Although the confiscation of Michael Scammell’s papers took place in June of last year, the newspaper Soviet Russia has published its account only now, timing it to coincide with Lydia Chukovskaya’s expulsion from the Union of Soviet Writers. Moreover, the article contains numerous false allegations specifically designed to compromise Lydia Chukovskaya and to create some semblance of grounds for her expulsion from the Writers’ Union.

Ilya Yurchenko, the author of the article in Soviet Russia, asserts that Lydia Chukovskaya published her books with the anti-Soviet organization NTS, and that they were printed by the émigré publishing house Possev. He also claims that during the search, stories written by Lydia Chukovskaya were confiscated from Michael Scammell. All these assertions of Ilya Yurchenko are, of course, lies. I have seen the official customs record [that was given to Scammell] of the confiscated items; it contains only a listing of Michael Scammell’s personal notes (sixteen handwritten pages). Lydia Chukovskaya’s letter to me was not recorded, as the confiscation of this letter was illegal. No stories by Lydia Chukovskaya were involved at all.

Concerning Lydia Chukovskaya’s books published abroad, it should be stated that these publications have no connection either with NTS or with the publishing house Possev. The story Sofya Petrovna appeared in the United States in The New Review (Novy Zhurnal) in 1966. It was published in book form in Paris, under the title Opustely dom (Deserted House) by the book store Librairie des Cinq Continents, which specializes in the sale of Russian, primarily Soviet books. This book store has no relationship to NTS or to Possev. Lydia Chukovskaya’s story Spusk pod vodu (Going Under) was published in Russian in 1972 by the Chekhov Publishing Corporation in the USA. This corporation also bears no relation to Possev. Both books by Lydia Chukovskaya have been translated into several languages by independent commercial publishing houses.
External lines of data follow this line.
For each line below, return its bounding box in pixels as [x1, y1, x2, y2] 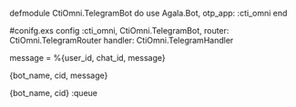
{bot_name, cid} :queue [9, 88, 98, 98]
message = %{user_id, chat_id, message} [9, 53, 166, 63]
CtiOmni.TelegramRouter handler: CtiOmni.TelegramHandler [9, 35, 234, 45]
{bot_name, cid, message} [9, 70, 108, 81]
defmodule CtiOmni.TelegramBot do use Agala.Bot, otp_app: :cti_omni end [9, 8, 288, 18]
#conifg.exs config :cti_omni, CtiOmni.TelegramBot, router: [9, 25, 230, 35]
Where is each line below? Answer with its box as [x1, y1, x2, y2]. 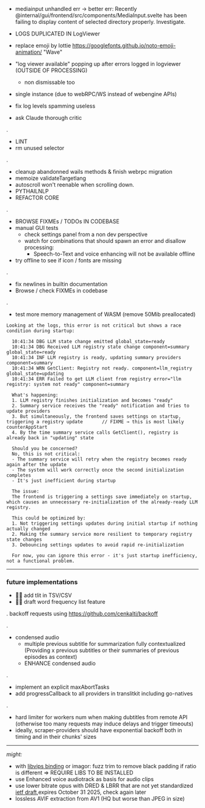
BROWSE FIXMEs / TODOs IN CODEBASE [15, 218, 120, 225]
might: [6, 751, 23, 758]
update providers [6, 408, 51, 414]
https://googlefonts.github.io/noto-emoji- [72, 42, 176, 49]
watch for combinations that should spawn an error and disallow [24, 237, 186, 244]
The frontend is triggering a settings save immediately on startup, [12, 494, 192, 500]
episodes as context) [24, 653, 77, 661]
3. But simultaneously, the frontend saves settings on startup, [12, 413, 182, 420]
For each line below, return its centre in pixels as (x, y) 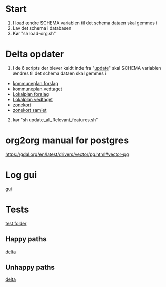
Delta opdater (35, 54)
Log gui (21, 175)
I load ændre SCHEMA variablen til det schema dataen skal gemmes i (85, 23)
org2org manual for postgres (67, 140)
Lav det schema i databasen (42, 28)
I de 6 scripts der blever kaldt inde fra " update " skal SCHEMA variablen (87, 68)
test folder (16, 223)
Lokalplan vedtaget (33, 99)
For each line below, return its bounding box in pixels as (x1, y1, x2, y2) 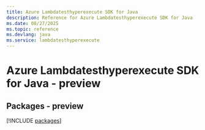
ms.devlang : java (6, 32, 51, 38)
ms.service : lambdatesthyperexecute (6, 37, 100, 43)
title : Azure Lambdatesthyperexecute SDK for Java (6, 9, 138, 15)
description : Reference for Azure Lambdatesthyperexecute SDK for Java (6, 15, 193, 21)
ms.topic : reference (6, 26, 59, 32)
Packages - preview (6, 101, 84, 111)
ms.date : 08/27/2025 (6, 20, 59, 26)
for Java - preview (6, 77, 101, 90)
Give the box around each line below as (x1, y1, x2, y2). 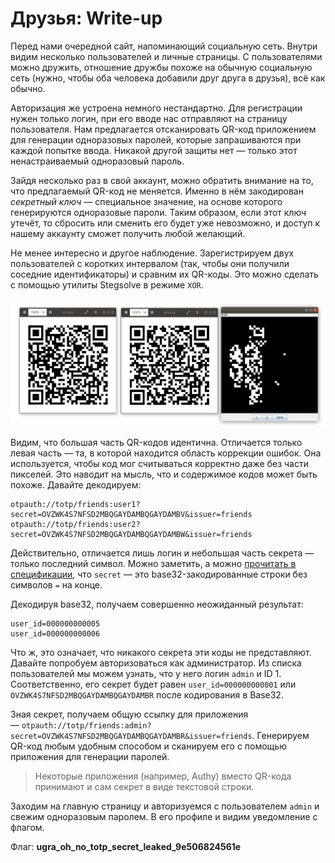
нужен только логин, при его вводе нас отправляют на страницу (10, 112, 288, 124)
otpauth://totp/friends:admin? (21, 721, 152, 731)
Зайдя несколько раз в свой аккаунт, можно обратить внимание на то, (10, 174, 314, 186)
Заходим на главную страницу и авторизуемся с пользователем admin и (10, 800, 320, 812)
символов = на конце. (10, 579, 103, 591)
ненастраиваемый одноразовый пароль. (10, 155, 185, 167)
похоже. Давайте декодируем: (10, 479, 142, 491)
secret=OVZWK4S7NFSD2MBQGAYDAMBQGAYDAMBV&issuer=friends (10, 510, 253, 520)
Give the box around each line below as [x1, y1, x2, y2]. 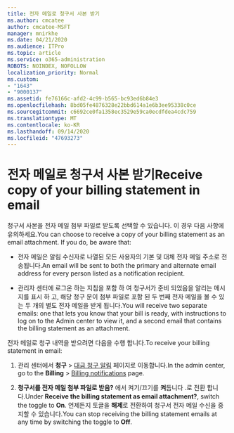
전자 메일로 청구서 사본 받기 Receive [7, 167, 203, 183]
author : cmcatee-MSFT [7, 23, 71, 30]
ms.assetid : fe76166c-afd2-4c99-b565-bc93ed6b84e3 [7, 96, 159, 103]
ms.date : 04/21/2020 [7, 37, 68, 44]
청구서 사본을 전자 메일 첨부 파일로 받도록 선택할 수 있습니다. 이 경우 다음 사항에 [7, 221, 225, 230]
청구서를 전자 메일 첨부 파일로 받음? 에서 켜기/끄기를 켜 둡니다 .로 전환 [17, 384, 206, 392]
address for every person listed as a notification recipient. [17, 269, 185, 278]
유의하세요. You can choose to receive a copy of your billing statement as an [7, 230, 225, 239]
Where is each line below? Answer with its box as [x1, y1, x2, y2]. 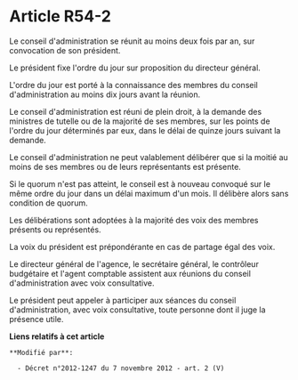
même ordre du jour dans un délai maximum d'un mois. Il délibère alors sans [9, 188, 289, 198]
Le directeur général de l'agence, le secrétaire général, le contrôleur [9, 258, 260, 269]
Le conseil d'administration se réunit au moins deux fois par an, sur [9, 36, 255, 46]
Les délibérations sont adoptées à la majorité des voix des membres [9, 214, 259, 225]
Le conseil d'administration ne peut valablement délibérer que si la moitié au [9, 151, 289, 162]
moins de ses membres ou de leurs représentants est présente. [9, 161, 242, 172]
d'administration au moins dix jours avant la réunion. [9, 89, 201, 100]
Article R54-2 [9, 6, 111, 27]
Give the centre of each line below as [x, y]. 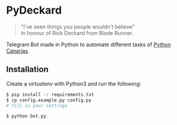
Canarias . [18, 50]
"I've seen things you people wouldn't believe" [78, 27]
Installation [27, 70]
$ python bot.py [26, 116]
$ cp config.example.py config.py [49, 100]
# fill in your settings [37, 105]
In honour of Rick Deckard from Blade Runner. [77, 33]
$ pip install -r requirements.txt [50, 94]
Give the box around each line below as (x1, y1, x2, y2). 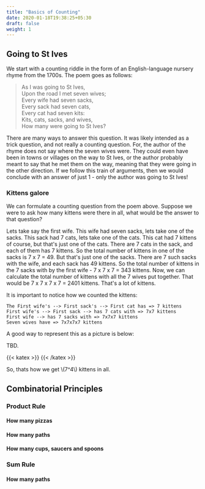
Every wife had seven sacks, (21, 96, 94, 104)
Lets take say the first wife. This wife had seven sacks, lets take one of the (6, 227, 194, 235)
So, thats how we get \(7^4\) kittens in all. (6, 366, 111, 373)
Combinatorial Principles (6, 384, 103, 394)
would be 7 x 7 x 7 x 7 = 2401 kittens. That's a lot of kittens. (6, 279, 156, 287)
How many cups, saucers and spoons (6, 445, 104, 452)
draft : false (6, 20, 40, 26)
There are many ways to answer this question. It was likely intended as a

The short novel Sofya Petrovna was written by Lydia Chukovskaya in 1939-1940. In 1963 this novel was submitted to the publishing house Sovetsky pisatel; it received a favorable evaluation, and was approved for publication. The publishers signed a contract with the author, but in 1964, when the publication of all works dealing with the problem of Stalinist repression was banned, the publishers discontinued the publication of Lydia Chukovskaya’s novel, which at that time was being type-set. Lydia Chukovskaya sued the publishers for breach of contract. The writer’s suit was heard April 24, 1965, in the People’s Court of the Sverdlovsk district of Moscow. The record of the court proceedings subsequently circulated as a samizdat document. In the West it was published in 1972 by the Alexander Herzen Foundation in Amsterdam, as part of the collection Political Diary (Politichesky dnevnik) (pp. 51-57). The representative of the publishing house Sovetsky pisatel (i.e., the defendant), in explaining to the court why Lydia Chukovskaya’s novel had not been published, said the following:

Citizen judges, if you have not read the novel Sofya Petrovna, I can explain to you that the novel has virtues and faults. But we have no need today of this novel. The novel records the ugly phenomena of the time of the “cult of personality,” but it is merely a photograph; the novel does not analyze these phenomena. Since the publication of Solzhenitsyn’s novel One Day in the Life of Ivan Denisovich, we have received a stream of manuscripts on this theme. But these manuscripts are being returned to their authors. It was not we ourselves who realized that the manuscripts must be returned; we received instructions that for us, communists, there is no need, and above all no advantage, in simply criticizing this period…. Chukovskaya’s work, because of its ideological thrust, cannot see the light of day anyway. What feelings does the novel Sofya Petrovna evoke? The thought arises—where were all of us? A feeling of hopelessness rises in one. It is not necessary to irritate old wounds and pour salt into them.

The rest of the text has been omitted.